Topic: From Asymptotic Proofs to Network-Adversary Attacks against Secure Encryption Schemes
July 23, 2009
Dr Virgil Gligor
The asymptotic approach to proving security properties of encryption schemes assigns no vulnerability significance to the use of non-tight reductions. However, we introduce the notion of a "network adversary" and show that, while it is indistinguishable from an ordinary adversary in the asymptotic approach, it achieves decidedly non-negligible advantage in attacking provable security properties in practice; e.g., the "existential key recovery" and "multi-key hiding" properties of IND$-CPA secure symmetric-key schemes whenever these schemes are implemented with standard block ciphers.
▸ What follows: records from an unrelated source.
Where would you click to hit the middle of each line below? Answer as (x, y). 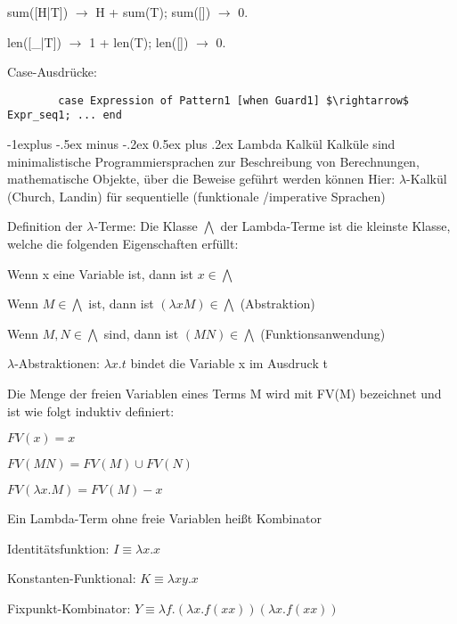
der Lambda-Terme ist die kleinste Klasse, (335, 226)
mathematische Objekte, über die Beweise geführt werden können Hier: (201, 179)
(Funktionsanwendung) (323, 333)
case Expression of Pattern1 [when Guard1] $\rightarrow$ (234, 100)
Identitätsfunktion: (58, 548)
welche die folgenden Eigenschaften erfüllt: (123, 244)
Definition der (45, 226)
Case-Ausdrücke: (52, 72)
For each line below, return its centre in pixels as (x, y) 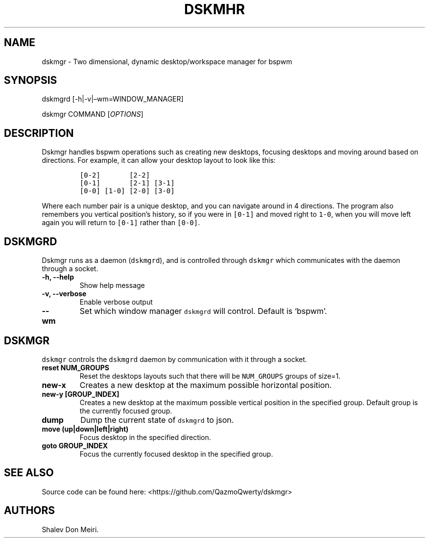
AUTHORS (30, 511)
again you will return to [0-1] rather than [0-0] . (121, 223)
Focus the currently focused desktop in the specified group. (176, 454)
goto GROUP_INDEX (75, 445)
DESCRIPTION (39, 133)
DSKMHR (214, 9)
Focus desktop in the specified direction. (145, 437)
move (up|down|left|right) (85, 429)

The network adversary amplifies its advantage quadratically by increasing the amount of commercially-available computational resources used only linearly, while the unit cost of the dominant resource (storage) continues to drop by 37–50% per year. We also show that symmetric encryption schemes whose security properties are obtained by non-tight reduction proofs cannot be implemented with certain standard block-cipher sizes (i.e., two-key 3DES) and retain those properties in network applications that use shared group keys. Finally, we show that "existential key recovery" and "(universal) key recovery" security properties are not equivalent. In practice this means that, while all standard encryption schemes (modes) are secure against "key recovery" attacks, some fail to provide the "existential key recovery" and "multi-key hiding" properties. We identify schemes that satisfy these properties, and suggest that similar analyses be conducted for other primitives (e.g., MACs and authenticated encryption schemes) whose properties are obtained by non-tight reductions.